YOUR ASSIGNMENT
Only the images get left out; everything else in the records is to be transcribed exactly.
· · · · · · ·
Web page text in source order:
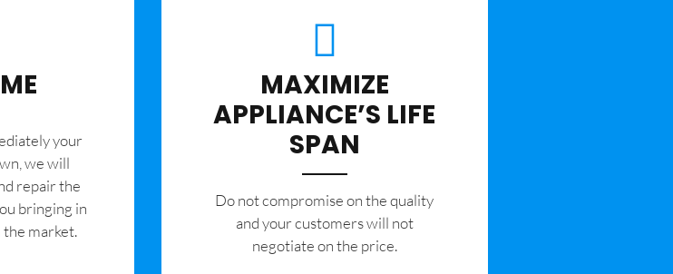
your
we will
repair the
bringing in
the market.
MAXIMIZE
APPLIANCE’S LIFE
SPAN
​Do not compromise on the quality
and your customers will not
negotiate on the price.
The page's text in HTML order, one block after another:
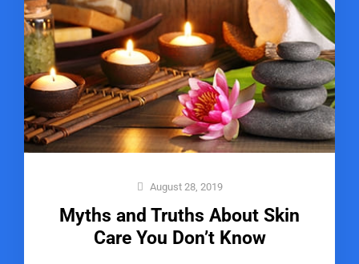
August 28, 2019
Myths and Truths About Skin
Care You Don’t Know
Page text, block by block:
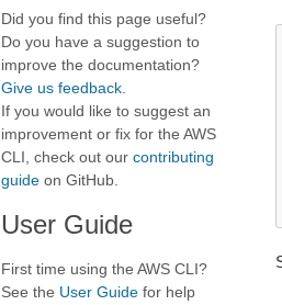
Did you find this page useful?
Do you have a suggestion to
improve the documentation?
Give us feedback
If you would like to suggest an
improvement or fix for the AWS
CLI, check out our contributing
guide on GitHub.
User Guide
First time using the AWS CLI?
See the User Guide for help
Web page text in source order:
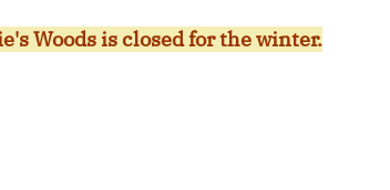
Woods is closed for the winter.
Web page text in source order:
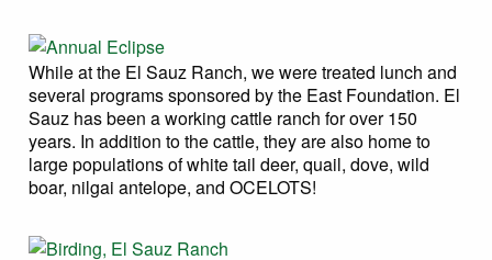
While at the El Sauz Ranch, we were treated lunch and
several programs sponsored by the East Foundation. El
Sauz has been a working cattle ranch for over 150
years. In addition to the cattle, they are also home to
large populations of white tail deer, quail, dove, wild
boar, nilgai antelope, and OCELOTS!
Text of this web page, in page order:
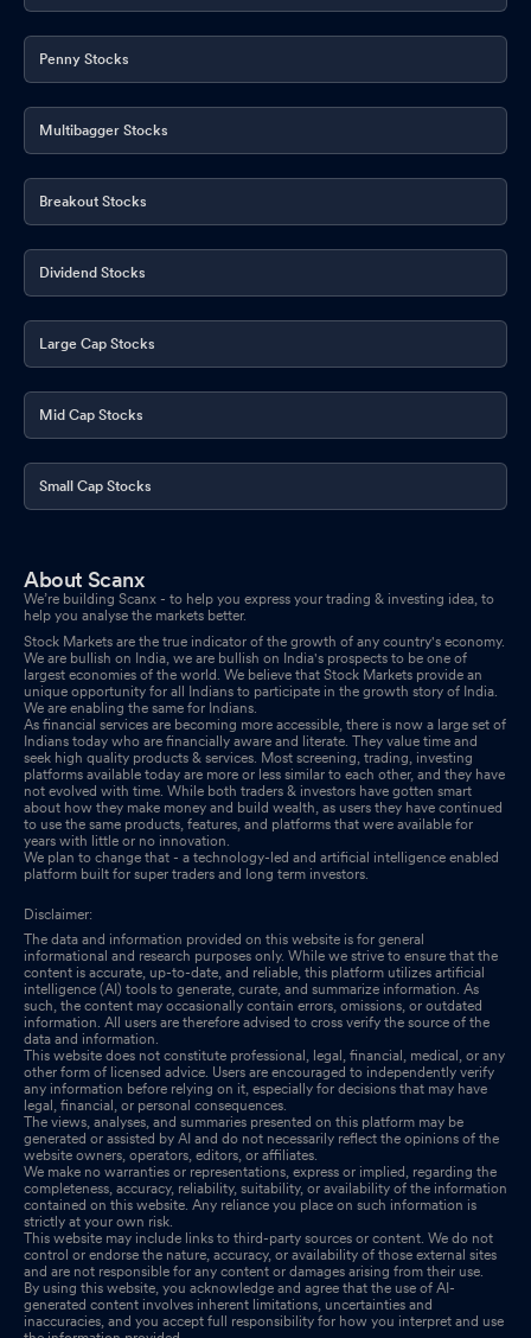
Penny Stocks
Multibagger Stocks
Breakout Stocks
Dividend Stocks
Large Cap Stocks
Mid Cap Stocks
Small Cap Stocks
About Scanx
We’re building Scanx - to help you express your trading & investing idea, to
help you analyse the markets better.
Stock Markets are the true indicator of the growth of any country's economy.
We are bullish on India, we are bullish on India's prospects to be one of
largest economies of the world. We believe that Stock Markets provide an
unique opportunity for all Indians to participate in the growth story of India.
We are enabling the same for Indians.
As financial services are becoming more accessible, there is now a large set of
Indians today who are financially aware and literate. They value time and
seek high quality products & services. Most screening, trading, investing
platforms available today are more or less similar to each other, and they have
not evolved with time. While both traders & investors have gotten smart
about how they make money and build wealth, as users they have continued
to use the same products, features, and platforms that were available for
years with little or no innovation.
We plan to change that - a technology-led and artificial intelligence enabled
platform built for super traders and long term investors.
Disclaimer:
The data and information provided on this website is for general
informational and research purposes only. While we strive to ensure that the
content is accurate, up-to-date, and reliable, this platform utilizes artificial
intelligence (AI) tools to generate, curate, and summarize information. As
such, the content may occasionally contain errors, omissions, or outdated
information. All users are therefore advised to cross verify the source of the
data and information.
This website does not constitute professional, legal, financial, medical, or any
other form of licensed advice. Users are encouraged to independently verify
any information before relying on it, especially for decisions that may have
legal, financial, or personal consequences.
The views, analyses, and summaries presented on this platform may be
generated or assisted by AI and do not necessarily reflect the opinions of the
website owners, operators, editors, or affiliates.
We make no warranties or representations, express or implied, regarding the
completeness, accuracy, reliability, suitability, or availability of the information
contained on this website. Any reliance you place on such information is
strictly at your own risk.
This website may include links to third-party sources or content. We do not
control or endorse the nature, accuracy, or availability of those external sites
and are not responsible for any content or damages arising from their use.
By using this website, you acknowledge and agree that the use of AI-
generated content involves inherent limitations, uncertainties and
inaccuracies, and you accept full responsibility for how you interpret and use
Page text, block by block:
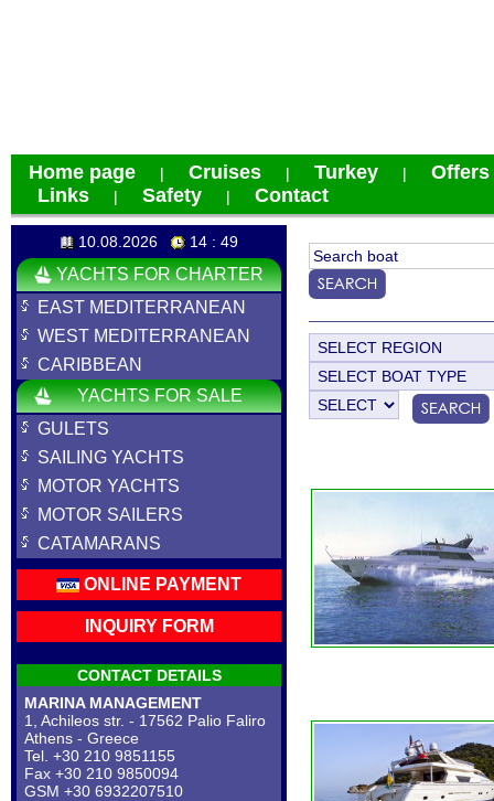
Home page | Cruises | Turkey |
Offers
Links
| Safety | Contact
10.08.2026 14 : 49
YACHTS FOR CHARTER
EAST MEDITERRANEAN
WEST MEDITERRANEAN
CARIBBEAN
YACHTS FOR SALE
GULETS
SAILING YACHTS
MOTOR YACHTS
MOTOR SAILERS
CATAMARANS
ONLINE PAYMENT
INQUIRY FORM
CONTACT DETAILS
MARINA MANAGEMENT
1, Achileos str. - 17562 Palio Faliro
Athens - Greece
Tel. +30 210 9851155
Fax +30 210 9850094
GSM +30 6932207510
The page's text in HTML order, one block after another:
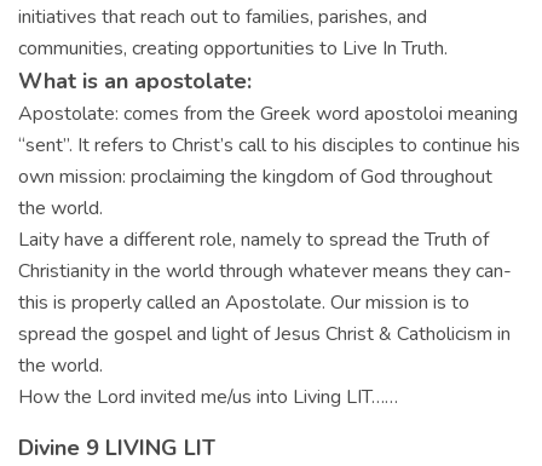
initiatives that reach out to families, parishes, and
communities, creating opportunities to Live In Truth.
What is an apostolate:
Apostolate: comes from the Greek word apostoloi meaning
“sent”. It refers to Christ’s call to his disciples to continue his
own mission: proclaiming the kingdom of God throughout
the world.
Laity have a different role, namely to spread the Truth of
Christianity in the world through whatever means they can-
this is properly called an Apostolate. Our mission is to
spread the gospel and light of Jesus Christ & Catholicism in
the world.
How the Lord invited me/us into Living LIT……
Divine 9 LIVING LIT
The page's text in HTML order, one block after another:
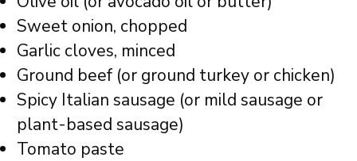
Sweet onion, chopped
Garlic cloves, minced
Ground beef (or ground turkey or chicken)
Spicy Italian sausage (or mild sausage or
plant-based sausage)
Tomato paste
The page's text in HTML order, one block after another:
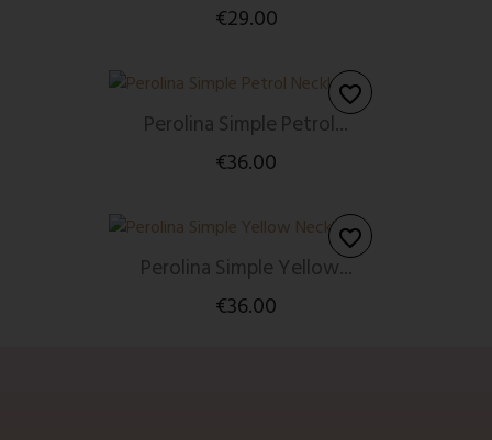
€29.00
Perolina Simple Petrol...
€36.00
favorite_border
Perolina Simple Yellow...
€36.00
favorite_border
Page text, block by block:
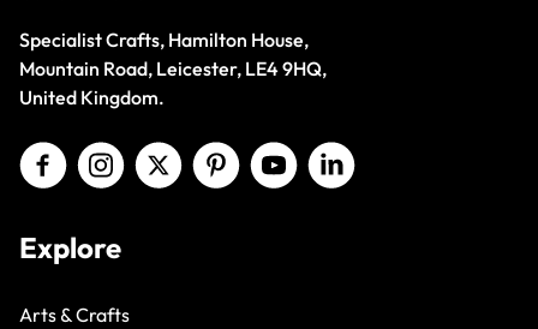
Specialist Crafts, Hamilton House,
Mountain Road, Leicester, LE4 9HQ,
United Kingdom.
Explore
Arts & Crafts
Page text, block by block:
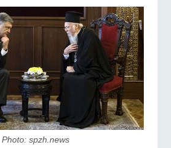
Photo: spzh.news
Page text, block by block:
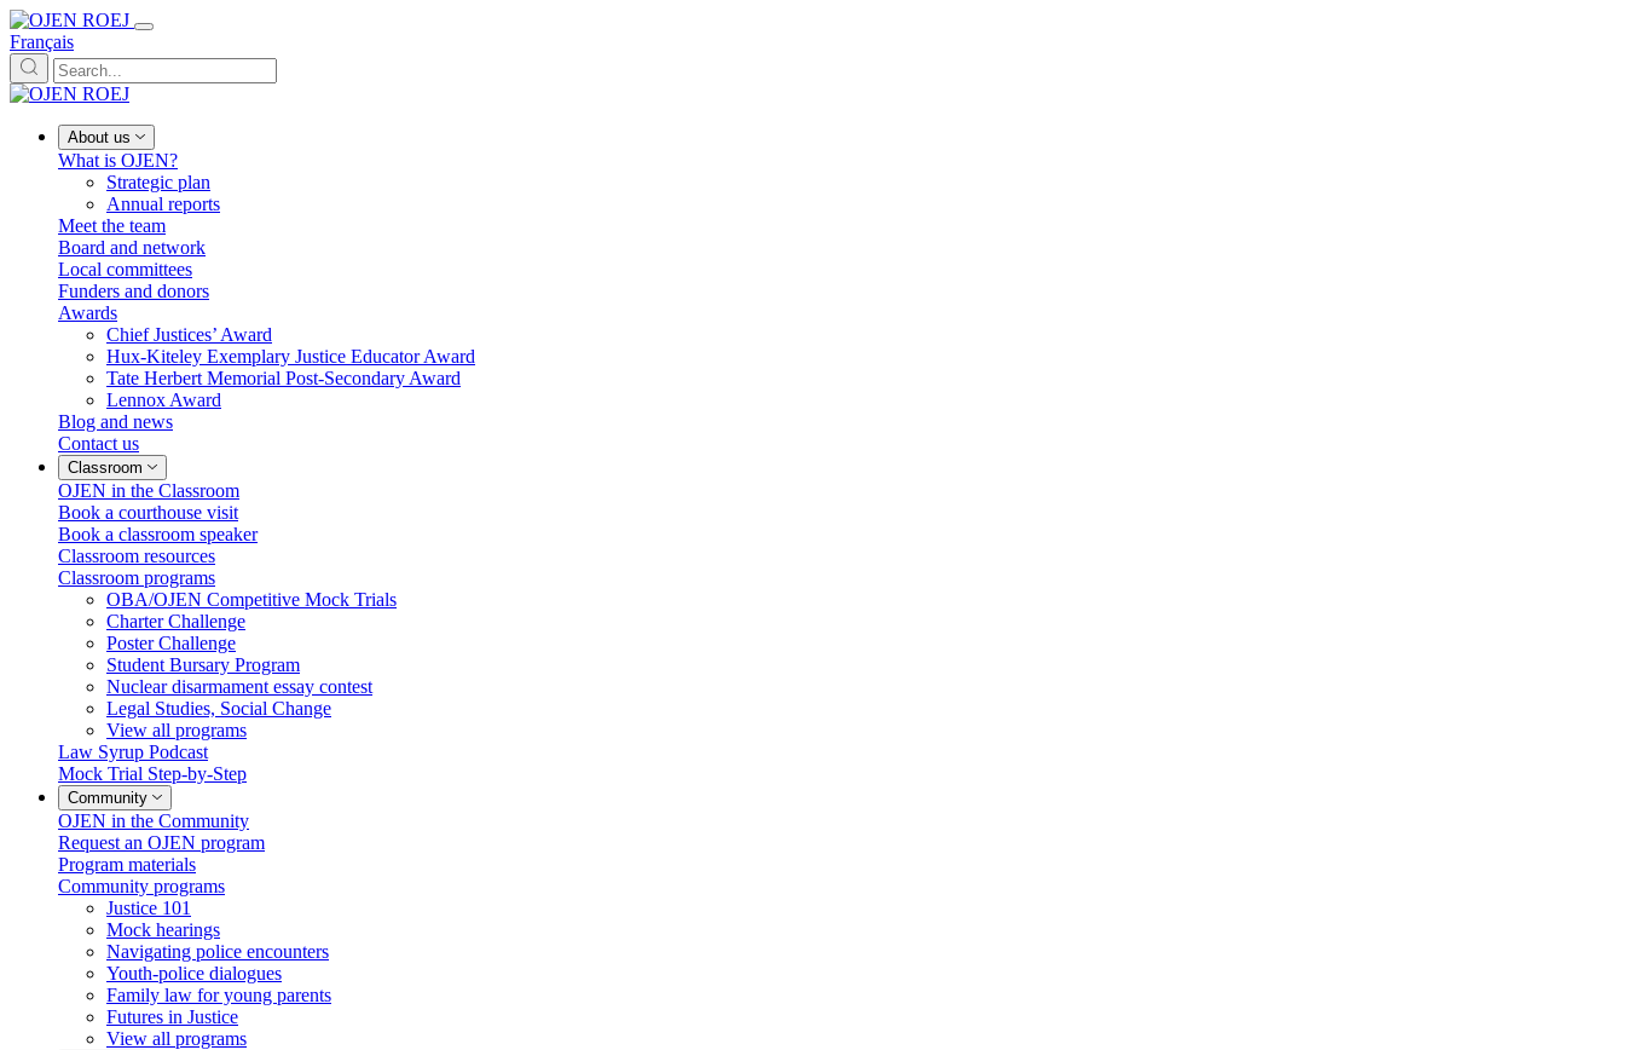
· · · · · · ·
WRITTEN REPLY
Web page text in source order:
your
we will
repair the
bringing in
the market.
MAXIMIZE
APPLIANCE’S LIFE
SPAN
​Do not compromise on the quality
and your customers will not
negotiate on the price.
The page's text in HTML order, one block after another:
August 28, 2019
Myths and Truths About Skin
Care You Don’t Know
Page text, block by block:
Did you find this page useful?
Do you have a suggestion to
improve the documentation?
Give us feedback
If you would like to suggest an
improvement or fix for the AWS
CLI, check out our contributing
guide on GitHub.
User Guide
First time using the AWS CLI?
See the User Guide for help
Web page text in source order:
Woods is closed for the winter.
Web page text in source order:
While at the El Sauz Ranch, we were treated lunch and
several programs sponsored by the East Foundation. El
Sauz has been a working cattle ranch for over 150
years. In addition to the cattle, they are also home to
large populations of white tail deer, quail, dove, wild
boar, nilgai antelope, and OCELOTS!
Text of this web page, in page order:
Penny Stocks
Multibagger Stocks
Breakout Stocks
Dividend Stocks
Large Cap Stocks
Mid Cap Stocks
Small Cap Stocks
About Scanx
We’re building Scanx - to help you express your trading & investing idea, to
help you analyse the markets better.
Stock Markets are the true indicator of the growth of any country's economy.
We are bullish on India, we are bullish on India's prospects to be one of
largest economies of the world. We believe that Stock Markets provide an
unique opportunity for all Indians to participate in the growth story of India.
We are enabling the same for Indians.
As financial services are becoming more accessible, there is now a large set of
Indians today who are financially aware and literate. They value time and
seek high quality products & services. Most screening, trading, investing
platforms available today are more or less similar to each other, and they have
not evolved with time. While both traders & investors have gotten smart
about how they make money and build wealth, as users they have continued
to use the same products, features, and platforms that were available for
years with little or no innovation.
We plan to change that - a technology-led and artificial intelligence enabled
platform built for super traders and long term investors.
Disclaimer:
The data and information provided on this website is for general
informational and research purposes only. While we strive to ensure that the
content is accurate, up-to-date, and reliable, this platform utilizes artificial
intelligence (AI) tools to generate, curate, and summarize information. As
such, the content may occasionally contain errors, omissions, or outdated
information. All users are therefore advised to cross verify the source of the
data and information.
This website does not constitute professional, legal, financial, medical, or any
other form of licensed advice. Users are encouraged to independently verify
any information before relying on it, especially for decisions that may have
legal, financial, or personal consequences.
The views, analyses, and summaries presented on this platform may be
generated or assisted by AI and do not necessarily reflect the opinions of the
website owners, operators, editors, or affiliates.
We make no warranties or representations, express or implied, regarding the
completeness, accuracy, reliability, suitability, or availability of the information
contained on this website. Any reliance you place on such information is
strictly at your own risk.
This website may include links to third-party sources or content. We do not
control or endorse the nature, accuracy, or availability of those external sites
and are not responsible for any content or damages arising from their use.
By using this website, you acknowledge and agree that the use of AI-
generated content involves inherent limitations, uncertainties and
inaccuracies, and you accept full responsibility for how you interpret and use
Page text, block by block:
Home page | Cruises | Turkey |
Offers
Links
| Safety | Contact
10.08.2026 14 : 49
YACHTS FOR CHARTER
EAST MEDITERRANEAN
WEST MEDITERRANEAN
CARIBBEAN
YACHTS FOR SALE
GULETS
SAILING YACHTS
MOTOR YACHTS
MOTOR SAILERS
CATAMARANS
ONLINE PAYMENT
INQUIRY FORM
CONTACT DETAILS
MARINA MANAGEMENT
1, Achileos str. - 17562 Palio Faliro
Athens - Greece
Tel. +30 210 9851155
Fax +30 210 9850094
GSM +30 6932207510
The page's text in HTML order, one block after another:
initiatives that reach out to families, parishes, and
communities, creating opportunities to Live In Truth.
What is an apostolate:
Apostolate: comes from the Greek word apostoloi meaning
“sent”. It refers to Christ’s call to his disciples to continue his
own mission: proclaiming the kingdom of God throughout
the world.
Laity have a different role, namely to spread the Truth of
Christianity in the world through whatever means they can-
this is properly called an Apostolate. Our mission is to
spread the gospel and light of Jesus Christ & Catholicism in
the world.
How the Lord invited me/us into Living LIT……
Divine 9 LIVING LIT
The page's text in HTML order, one block after another:
Sweet onion, chopped
Garlic cloves, minced
Ground beef (or ground turkey or chicken)
Spicy Italian sausage (or mild sausage or
plant-based sausage)
Tomato paste
The page's text in HTML order, one block after another:
€29.00
Perolina Simple Petrol...
€36.00
favorite_border
Perolina Simple Yellow...
€36.00
favorite_border
Page text, block by block:
Specialist Crafts, Hamilton House,
Mountain Road, Leicester, LE4 9HQ,
United Kingdom.
Explore
Arts & Crafts
Page text, block by block:
Photo: spzh.news
Page text, block by block:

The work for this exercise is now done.